Examining the Economic Impacts of Immigration


hansonSharply divided public opinions on immigration reflect the basic economic conflicts.



Summary of a presentation by
Gordon Hanson, Professor of Economics, Graduate School of International Relations and Pacific Studies and the Department of Economics, University of California, San Diego, and the National Bureau of Economic Research

“Immigration creates winners and losers, gains and losses.”

Profound ambivalence

Americans’ conflicted opinions about immigration are reflected in the mixed economic effects of immigration: While immigration benefits some players in the economy, it works to the detriment of others.

Divided opinions on immigration are reflected in all levels of society. Within both major political parties, there is a sharp disagreement over U.S. immigration policy.

“The Republican Party is split; and in the Democratic Party there is division as well – although they would not like to admit it,” Hanson said. “The division we see in political parties is mirrored in the nation as a whole.”

According to a 2005 Pew Hispanic Center survey, 53 percent of respondents said illegal immigrants should be required to return to their home countries, while 40 percent of respondents said illegal immigrants should be offered amnesty or another option to stay in the U.S.
(See Prof. Hanson's Power Point presentation, slide 2.)

“Survey after survey shows the country is roughly split down the middle when it comes to immigration: Half of the country wants to see stronger restrictions on immigration; slightly less than half feels a more open immigration policy is the best thing,” Hanson said.

The immigration issue has caused splits in some surprising quarters. Union leaders have embraced immigration, while the union rank and file has been more skeptical. Some environmentalists have adopted strong anti-immigration tendencies. A dissident faction of the Sierra Club has tried to get the organization to take an anti-immigration stand.

Hanson sees these divisions as closely correlated with the economics of the issue. “The political debate about immigration is informative about economic outcomes,” he said.
On a massive scale


For the past 35 years, the United States has experienced an unprecedented influx of immigrants – both legal and illegal. In 1970, the foreign-born population in the U.S. was 9.6 million. Today it is 35.2 million – higher than at any point in U.S. history. (See slide 5. These figures include permanent legal residents, temporary legal immigrants as well as illegal immigrants.)

Although the raw numbers are unprecedented, as a percentage of the overall U.S. population, immigration was more concentrated at the turn of the last century: In 1910, 14.7 percent of the U.S. population was an immigrant. In 2005, the figure was 12.1 percent.

In 1970, only 4.7 percent of the U.S. population was an immigrant. The low figure was the culmination of a 50-year slowdown in immigration. In 1924, Congress enacted sharp restrictions on immigration and imposed quotas based on country of origin. The 1965 Immigration Reform Act abolished quotas, which resulted in the opening of immigration from Asia, Latin America and the Caribbean. The new policy also placed a priority on family reunification, which compounded the increase in numbers from the developing world.

Meanwhile, during the 1950s and 60s, health conditions in Mexico and Central America improved, causing a dramatic decrease in mortality rates and an increase in population. The resulting “baby boom” started to hit the labor market in the early 1980s, which by unfortunate coincidence came at a time when Mexico and Central America were suffering their worst economic and political crises in recent history. This created a huge pressure for immigration.

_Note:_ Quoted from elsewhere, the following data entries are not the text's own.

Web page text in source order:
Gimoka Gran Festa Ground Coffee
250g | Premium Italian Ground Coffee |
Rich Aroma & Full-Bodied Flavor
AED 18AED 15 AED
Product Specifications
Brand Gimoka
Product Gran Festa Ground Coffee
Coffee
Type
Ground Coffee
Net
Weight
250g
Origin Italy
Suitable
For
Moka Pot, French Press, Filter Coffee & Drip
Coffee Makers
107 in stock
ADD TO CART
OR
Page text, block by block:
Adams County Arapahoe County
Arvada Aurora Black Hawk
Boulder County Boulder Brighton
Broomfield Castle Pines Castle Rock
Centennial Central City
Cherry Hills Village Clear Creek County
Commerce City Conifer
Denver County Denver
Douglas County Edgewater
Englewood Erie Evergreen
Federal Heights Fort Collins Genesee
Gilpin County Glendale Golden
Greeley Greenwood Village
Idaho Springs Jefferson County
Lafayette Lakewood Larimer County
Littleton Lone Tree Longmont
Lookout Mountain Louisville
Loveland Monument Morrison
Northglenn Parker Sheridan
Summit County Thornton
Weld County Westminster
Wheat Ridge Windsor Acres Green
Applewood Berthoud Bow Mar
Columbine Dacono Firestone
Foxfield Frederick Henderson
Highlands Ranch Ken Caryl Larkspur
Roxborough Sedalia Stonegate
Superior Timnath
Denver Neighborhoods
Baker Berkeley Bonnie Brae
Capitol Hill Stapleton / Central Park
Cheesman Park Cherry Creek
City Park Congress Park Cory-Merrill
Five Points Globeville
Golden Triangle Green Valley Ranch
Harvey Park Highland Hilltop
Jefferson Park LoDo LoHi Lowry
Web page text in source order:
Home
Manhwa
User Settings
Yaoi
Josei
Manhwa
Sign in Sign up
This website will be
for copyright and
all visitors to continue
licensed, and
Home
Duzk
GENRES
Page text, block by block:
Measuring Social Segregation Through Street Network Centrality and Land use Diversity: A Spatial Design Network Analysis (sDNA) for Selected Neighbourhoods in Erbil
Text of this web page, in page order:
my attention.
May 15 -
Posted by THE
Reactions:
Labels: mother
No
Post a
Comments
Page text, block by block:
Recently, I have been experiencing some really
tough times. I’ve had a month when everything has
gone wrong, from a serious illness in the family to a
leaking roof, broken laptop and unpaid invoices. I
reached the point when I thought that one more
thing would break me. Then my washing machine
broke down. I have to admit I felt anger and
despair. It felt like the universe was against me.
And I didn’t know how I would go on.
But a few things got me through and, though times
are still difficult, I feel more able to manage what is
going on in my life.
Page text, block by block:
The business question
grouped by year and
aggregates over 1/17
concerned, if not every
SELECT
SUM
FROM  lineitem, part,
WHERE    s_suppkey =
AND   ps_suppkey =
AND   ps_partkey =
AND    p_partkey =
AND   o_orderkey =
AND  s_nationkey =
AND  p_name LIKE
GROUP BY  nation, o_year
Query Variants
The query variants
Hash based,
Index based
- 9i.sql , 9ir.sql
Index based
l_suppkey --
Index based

“The increase in immigration creates pressure on the U.S. economy and the U.S. social fabric,” Hanson said “That pressure felt more in more regions than others.”

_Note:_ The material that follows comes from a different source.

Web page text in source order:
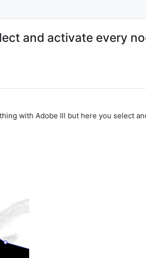
and activate every
with Adobe Ill but here you select
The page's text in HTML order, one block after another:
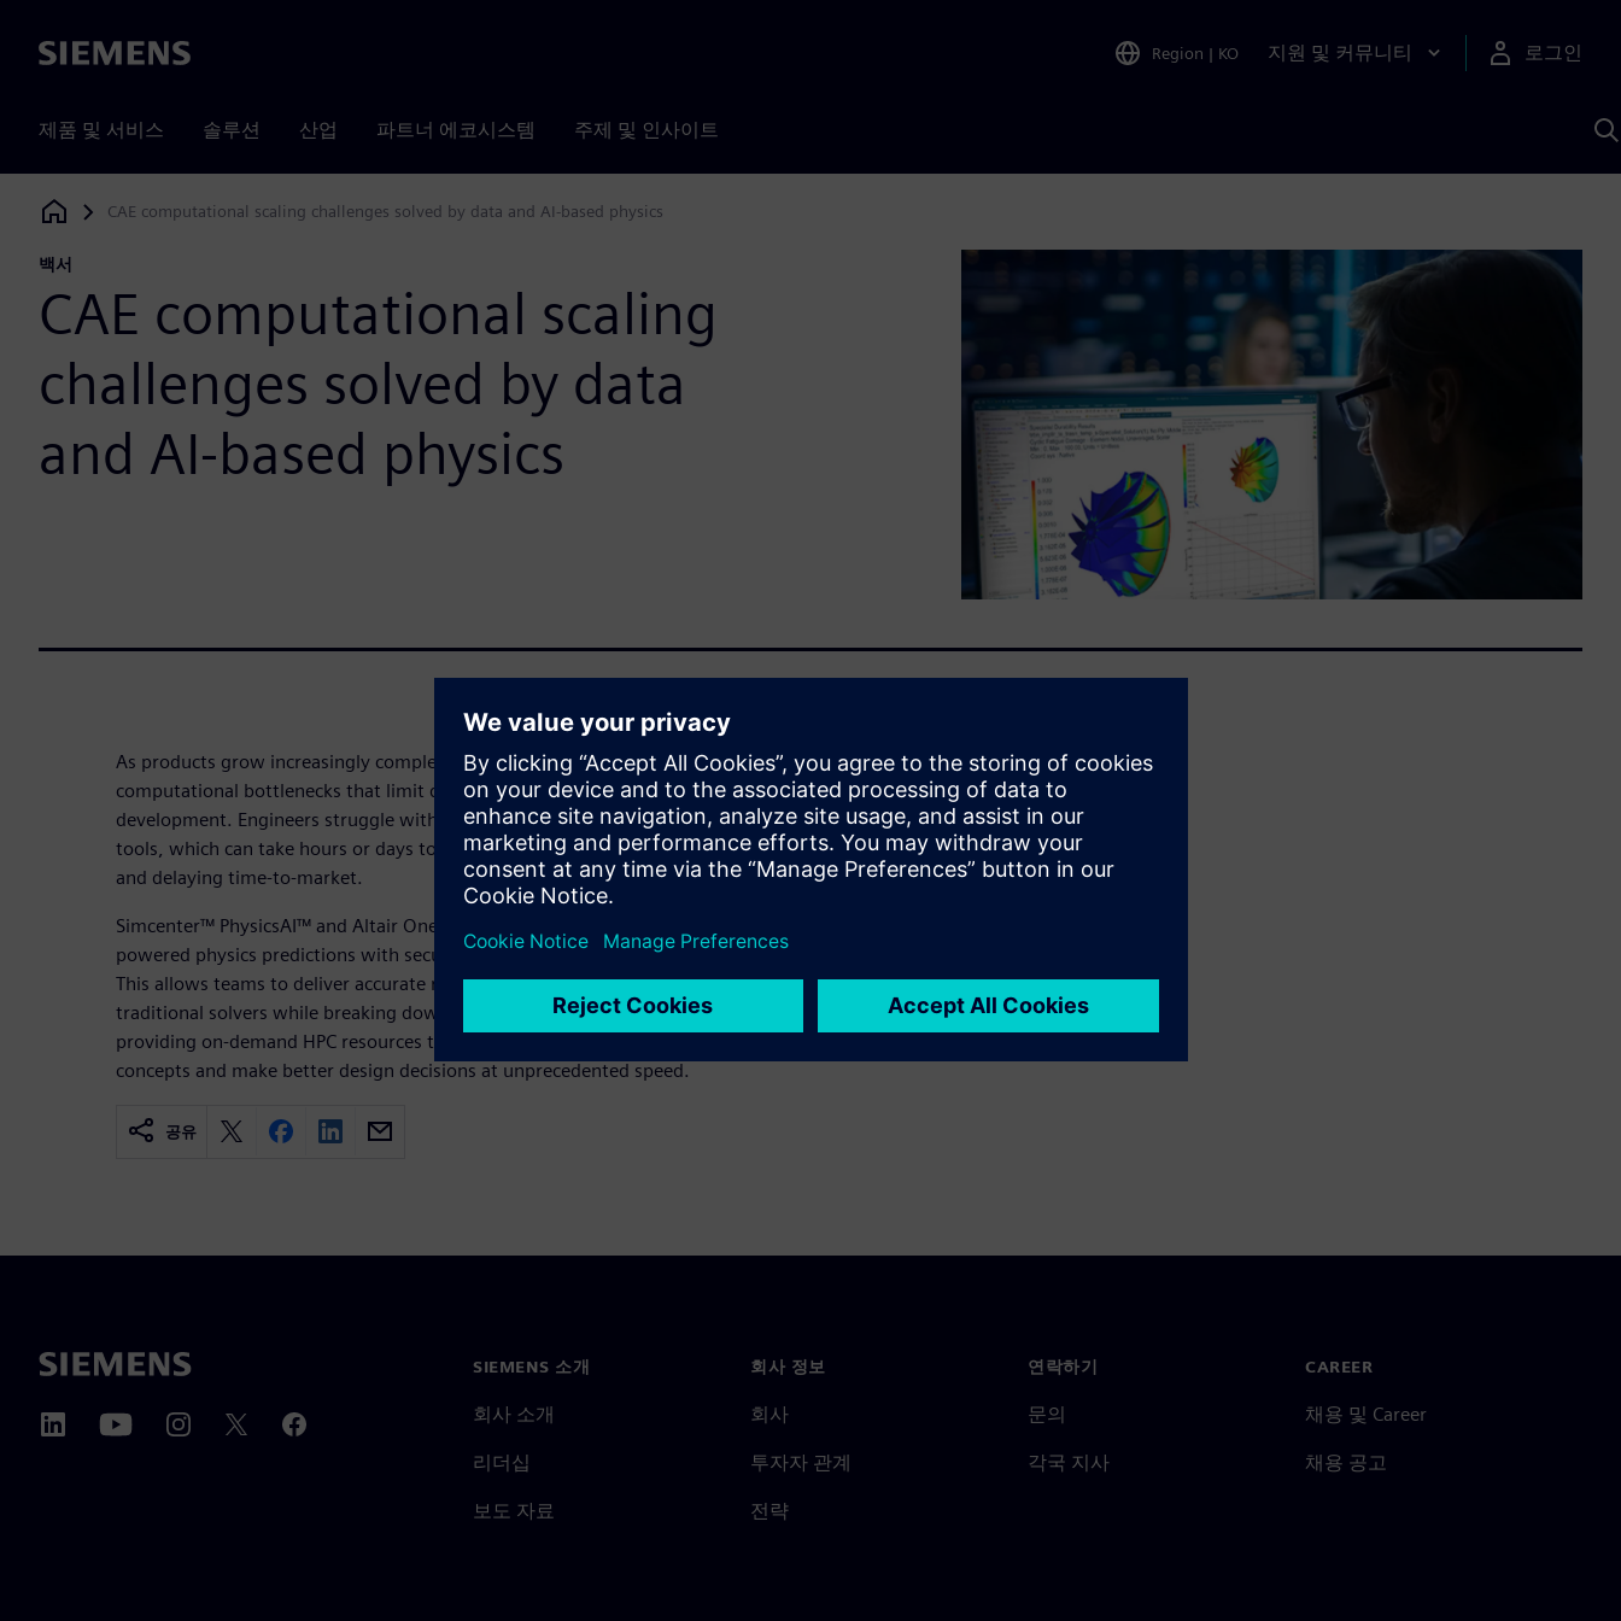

Top destination states for immigrants are California, New York, New Jersey, Florida, Nevada and Arizona. California is the number-one destination state, with 10 million immigrants, who constitute 28 percent of state population. New York is second, with 3.9 million immigrants, constituting 21 percent of the state’s population.
(See slide 6.)

“This geographic concentration means the economic consequences of immigration are going to be felt more strongly in those states,” Hanson said.
Schizophrenic outcomes


Immigrants are disproportionately represented at both the low end and the high end of the economic spectrum. Predictably, illegal immigrants tend to be at the low end of the skill spectrum, while legal immigrants are at the high end. The economic incentive for illegal immigration is strongest at the low end.
(See slide 7.)

“If you’re a high-skilled individual, you don’t want to become an illegal immigrant, because you’re not going to get a return on that extra education, extra experience and your occupational expertise,” Hanson said.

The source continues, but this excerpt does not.